Driving-Related Behaviours, Attitudes and Perceptions among Australian Medical Cannabis Users: Results from the CAMS 18-19 Survey.

As the use of cannabis for medical purposes becomes increasingly prevalent, driving under the influence of cannabis (DUIC) is emerging as a major public health issue. Understanding current behaviours, attitudes and perceptions around DUIC in medical cannabis users is an important first step in addressing this issue.

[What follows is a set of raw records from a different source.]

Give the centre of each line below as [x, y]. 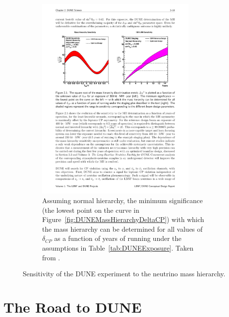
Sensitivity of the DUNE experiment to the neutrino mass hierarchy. [124, 274]
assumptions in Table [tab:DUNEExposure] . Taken [118, 247]
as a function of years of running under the [118, 238]
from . [51, 257]
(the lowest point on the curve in [91, 210]
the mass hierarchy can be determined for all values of [122, 229]
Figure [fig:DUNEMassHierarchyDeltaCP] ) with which [123, 219]
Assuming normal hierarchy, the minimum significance [122, 200]
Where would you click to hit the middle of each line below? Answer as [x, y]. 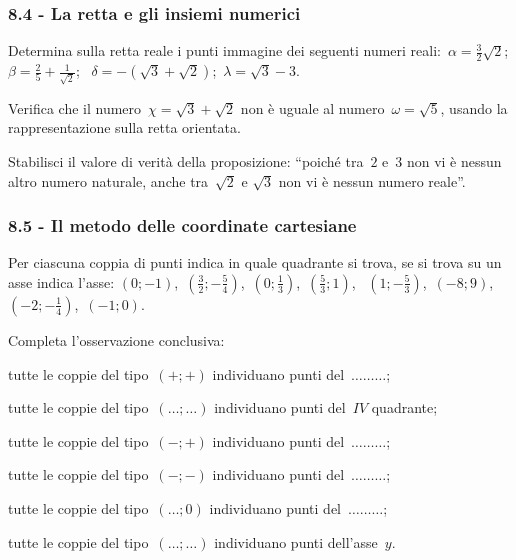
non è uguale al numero [312, 107]
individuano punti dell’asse [296, 541]
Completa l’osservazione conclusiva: [116, 339]
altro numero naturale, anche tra [108, 180]
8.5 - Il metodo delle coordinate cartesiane [182, 225]
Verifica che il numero [75, 107]
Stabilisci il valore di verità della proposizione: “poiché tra [186, 160]
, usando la [474, 107]
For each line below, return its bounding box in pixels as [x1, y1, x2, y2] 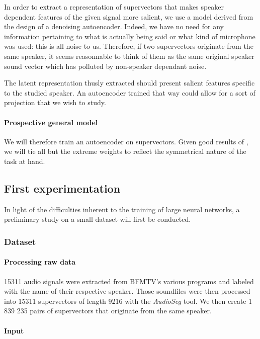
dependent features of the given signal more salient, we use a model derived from [4, 11, 253, 22]
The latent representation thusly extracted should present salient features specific [4, 77, 255, 88]
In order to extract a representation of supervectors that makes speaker [4, 2, 224, 12]
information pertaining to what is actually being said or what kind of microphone [4, 31, 255, 41]
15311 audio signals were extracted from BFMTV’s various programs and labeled [4, 276, 254, 286]
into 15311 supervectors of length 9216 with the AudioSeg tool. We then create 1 [4, 295, 252, 306]
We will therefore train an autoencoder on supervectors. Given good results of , [4, 136, 248, 146]
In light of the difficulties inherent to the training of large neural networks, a [4, 204, 240, 214]
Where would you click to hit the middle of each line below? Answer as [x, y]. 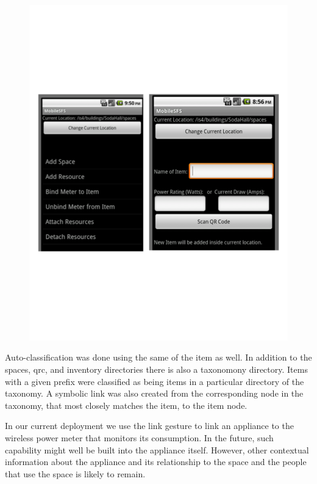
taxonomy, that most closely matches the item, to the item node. [126, 405]
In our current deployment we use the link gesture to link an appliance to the [149, 426]
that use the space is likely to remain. [75, 473]
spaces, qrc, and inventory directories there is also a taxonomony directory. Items [156, 369]
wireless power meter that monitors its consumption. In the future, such [139, 438]
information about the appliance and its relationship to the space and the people [156, 462]
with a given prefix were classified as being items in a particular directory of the [155, 381]
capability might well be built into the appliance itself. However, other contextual [157, 449]
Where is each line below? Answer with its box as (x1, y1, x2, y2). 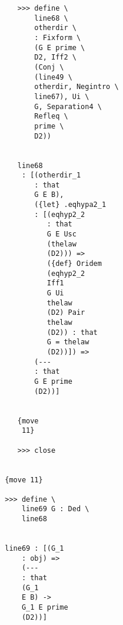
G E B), (34, 190, 64, 199)
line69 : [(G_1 (5, 544, 64, 553)
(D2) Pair (46, 308, 85, 317)
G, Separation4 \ (34, 102, 102, 111)
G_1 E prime (21, 603, 68, 612)
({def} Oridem (46, 259, 102, 268)
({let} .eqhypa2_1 (34, 200, 107, 209)
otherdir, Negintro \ (34, 83, 119, 91)
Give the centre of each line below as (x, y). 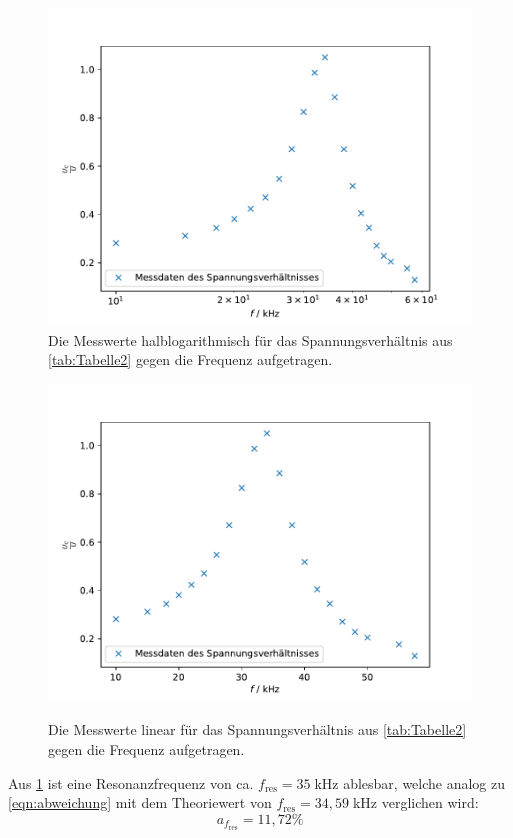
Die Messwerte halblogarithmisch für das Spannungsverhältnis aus (250, 339)
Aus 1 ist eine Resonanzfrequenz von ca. (131, 782)
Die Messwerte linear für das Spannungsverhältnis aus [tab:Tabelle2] (257, 729)
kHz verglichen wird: (415, 802)
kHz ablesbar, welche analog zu (410, 782)
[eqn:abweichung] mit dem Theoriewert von (140, 802)
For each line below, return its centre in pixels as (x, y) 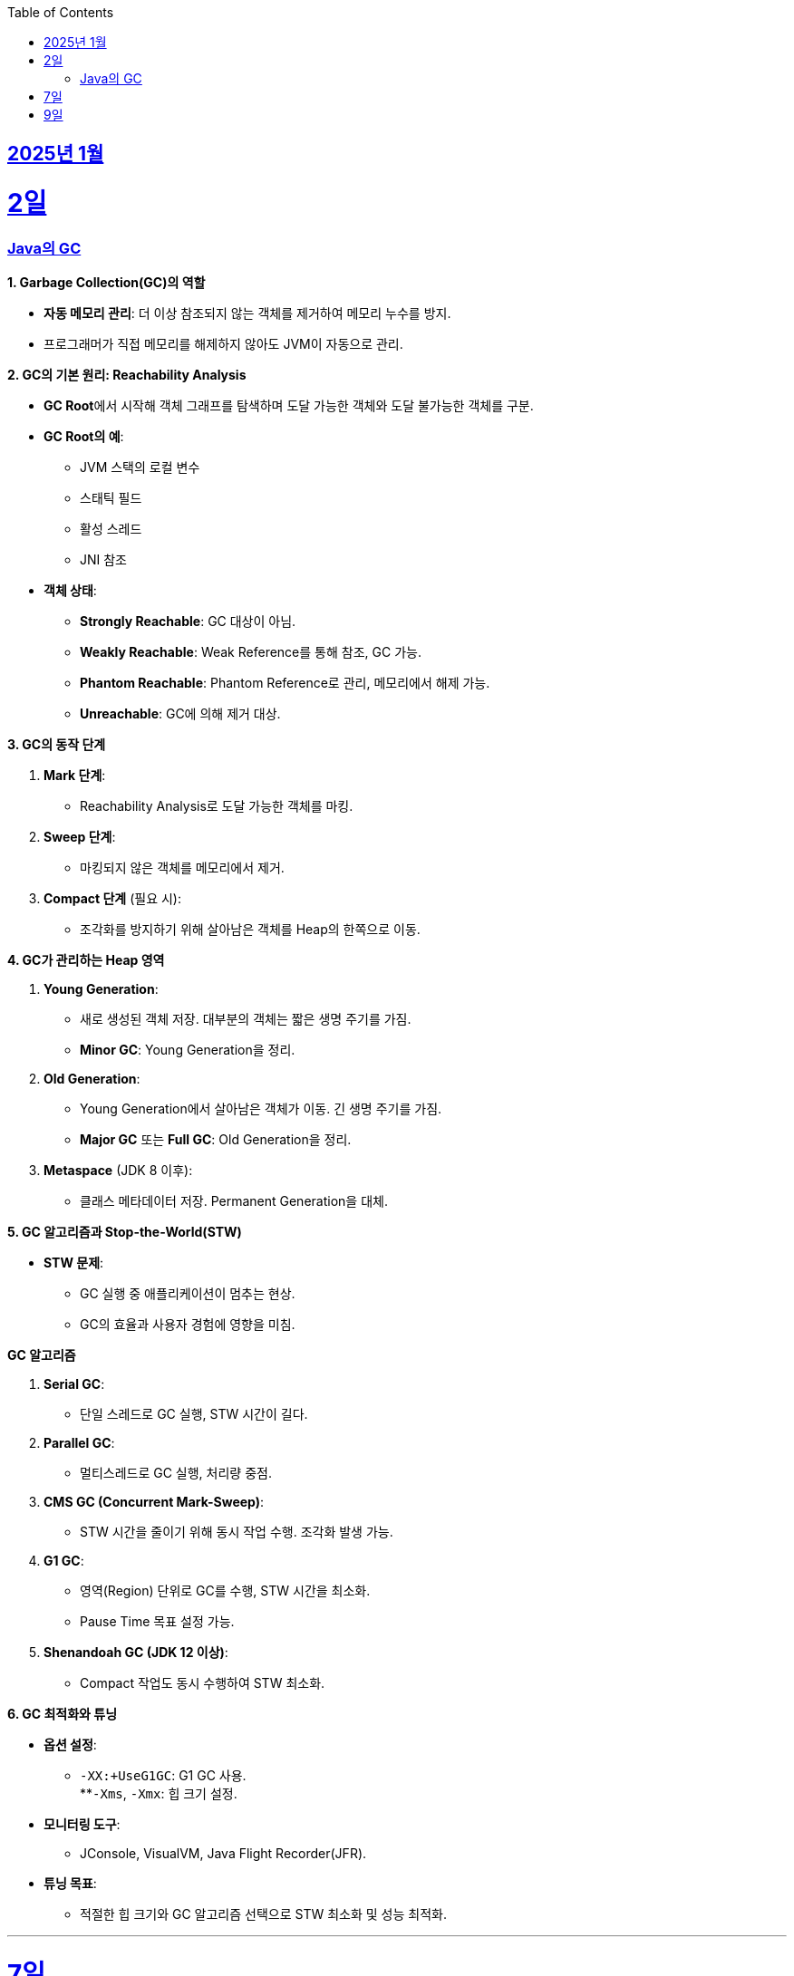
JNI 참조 (103, 560)
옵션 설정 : (70, 1745)
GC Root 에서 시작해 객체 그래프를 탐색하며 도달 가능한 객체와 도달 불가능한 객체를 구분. (289, 406)
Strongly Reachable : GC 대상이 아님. (188, 622)
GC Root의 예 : (84, 437)
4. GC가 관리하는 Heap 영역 (86, 960)
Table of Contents (61, 12)
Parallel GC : (79, 1443)
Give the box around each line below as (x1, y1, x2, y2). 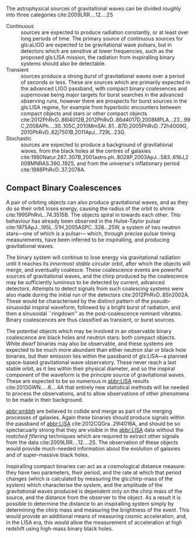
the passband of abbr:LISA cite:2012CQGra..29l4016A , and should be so (6, 420, 180, 427)
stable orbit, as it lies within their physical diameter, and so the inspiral (6, 365, 176, 372)
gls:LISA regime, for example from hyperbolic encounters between (20, 104, 181, 110)
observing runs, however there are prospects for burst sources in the (20, 97, 187, 105)
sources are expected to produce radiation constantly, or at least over (20, 29, 189, 36)
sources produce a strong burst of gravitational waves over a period (20, 73, 185, 79)
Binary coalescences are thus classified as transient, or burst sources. (6, 316, 176, 323)
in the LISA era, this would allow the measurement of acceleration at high (6, 519, 183, 526)
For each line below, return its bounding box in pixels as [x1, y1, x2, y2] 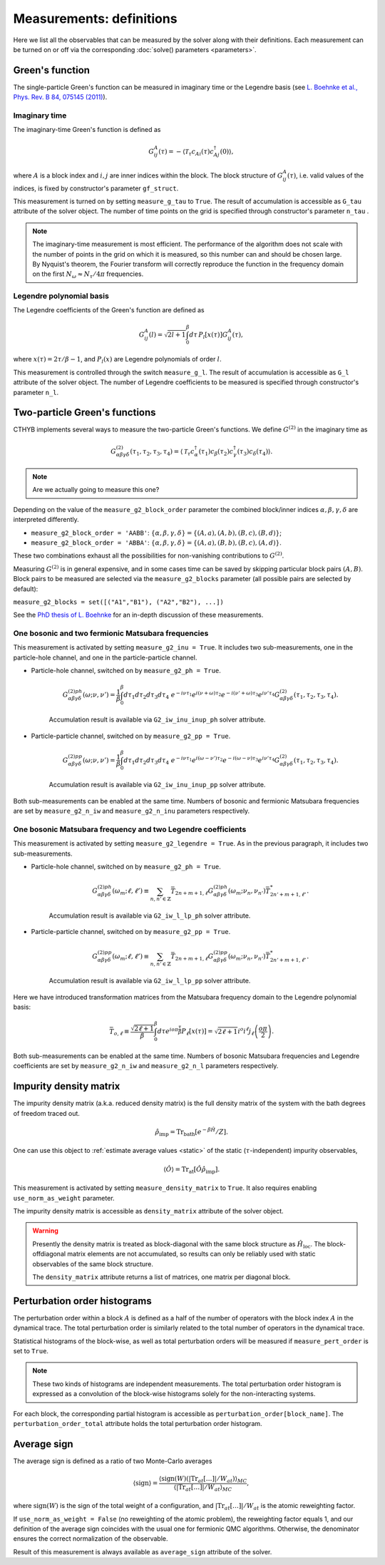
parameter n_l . [13, 388, 59, 396]
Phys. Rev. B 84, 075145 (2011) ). [13, 93, 108, 101]
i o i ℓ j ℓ [237, 1026, 255, 1037]
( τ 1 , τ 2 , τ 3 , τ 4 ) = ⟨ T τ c [129, 447, 195, 457]
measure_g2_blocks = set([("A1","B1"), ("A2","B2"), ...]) [13, 597, 225, 606]
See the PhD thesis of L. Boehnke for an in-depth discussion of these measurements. [13, 610, 264, 620]
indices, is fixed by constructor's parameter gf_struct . [13, 184, 179, 193]
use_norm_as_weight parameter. [13, 1194, 115, 1202]
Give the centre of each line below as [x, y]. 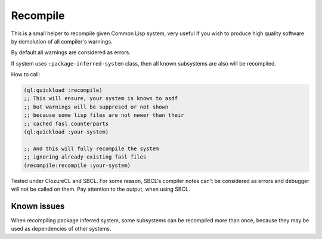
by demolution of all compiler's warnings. [62, 41]
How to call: [26, 75]
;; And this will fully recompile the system [91, 148]
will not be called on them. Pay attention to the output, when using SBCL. [100, 189]
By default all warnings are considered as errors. [71, 52]
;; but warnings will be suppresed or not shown [96, 107]
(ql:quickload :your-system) [66, 132]
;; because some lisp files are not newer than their [104, 115]
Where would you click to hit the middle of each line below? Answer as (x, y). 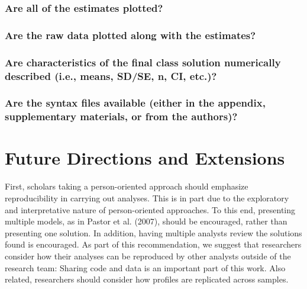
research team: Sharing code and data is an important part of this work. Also (145, 267)
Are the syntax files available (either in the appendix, (135, 103)
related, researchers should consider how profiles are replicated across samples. (147, 279)
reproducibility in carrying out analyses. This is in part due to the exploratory (147, 198)
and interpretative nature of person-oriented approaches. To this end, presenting (150, 209)
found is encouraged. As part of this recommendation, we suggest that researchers (153, 244)
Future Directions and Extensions (145, 158)
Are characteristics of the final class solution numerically (143, 62)
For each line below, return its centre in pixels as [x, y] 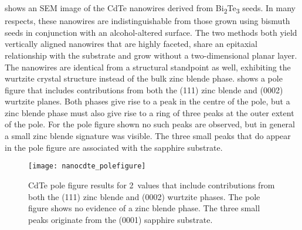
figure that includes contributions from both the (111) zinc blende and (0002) [144, 89]
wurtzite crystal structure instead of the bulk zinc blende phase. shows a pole [144, 78]
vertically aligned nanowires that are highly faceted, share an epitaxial [131, 44]
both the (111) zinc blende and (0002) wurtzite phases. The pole [144, 196]
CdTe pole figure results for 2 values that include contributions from [152, 185]
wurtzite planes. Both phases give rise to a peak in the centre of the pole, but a [147, 101]
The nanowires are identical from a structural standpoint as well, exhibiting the [148, 67]
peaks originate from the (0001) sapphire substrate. [121, 219]
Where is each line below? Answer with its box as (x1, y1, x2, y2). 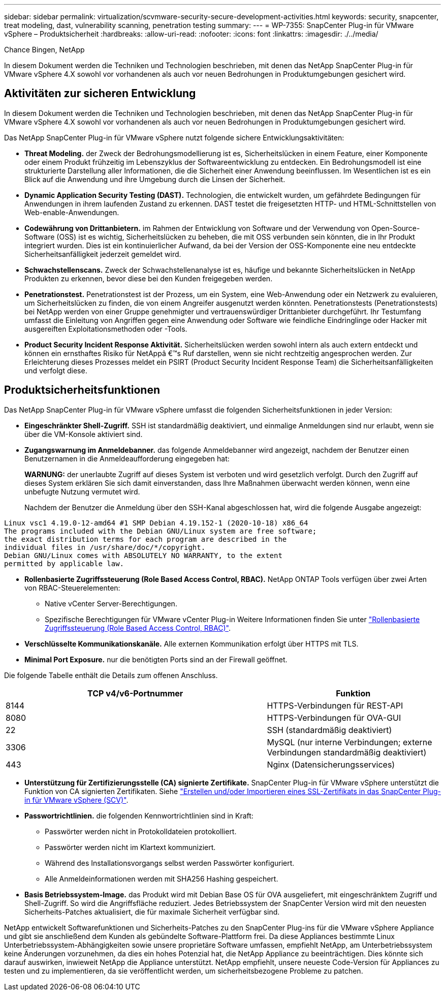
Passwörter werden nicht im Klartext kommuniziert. (45, 842, 216, 852)
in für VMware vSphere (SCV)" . (24, 795, 129, 804)
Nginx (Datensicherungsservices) (267, 759, 395, 770)
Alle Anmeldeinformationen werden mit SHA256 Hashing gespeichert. (45, 874, 278, 883)
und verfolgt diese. (24, 366, 87, 375)
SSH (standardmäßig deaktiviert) (267, 724, 392, 735)
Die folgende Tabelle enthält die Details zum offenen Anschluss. (4, 670, 218, 680)
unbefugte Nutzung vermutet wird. (24, 487, 140, 496)
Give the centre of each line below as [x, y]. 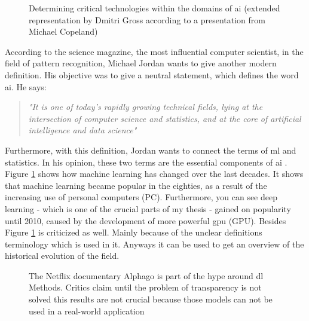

Here we present the results from the driving-related subsection of the Cannabis as Medicine 2018-2019 Survey (CAMS18) of current Australian medical cannabis users (n = 1388). Of the 806 respondents who reported driving a motor vehicle in the last month, 34.6% said they typically drive within 3 hours of cannabis use, thereby risking DUIC, while more than 50% waited at least 7 hours before driving. A majority of respondents thought that their medical cannabis use did not affect their driving ability, and most denied any specific effects of cannabis on speeding, risk taking, reaction time, attentiveness or lane departures. A substantial majority (70.9%) felt confident in accurately assessing their own driving ability after using medical cannabis. Binary logistic regression showed that frequency of use and confidence to assess driving ability were strongly related to DUIC behaviour (i.e. driving soon after cannabis use). These results suggest a relatively high prevalence of DUIC and low perception of risk among this sample of medical cannabis users. Further research is needed to better understand the acute and chronic effects of medical cannabis use on driving and the relation between perceived and actual driving ability.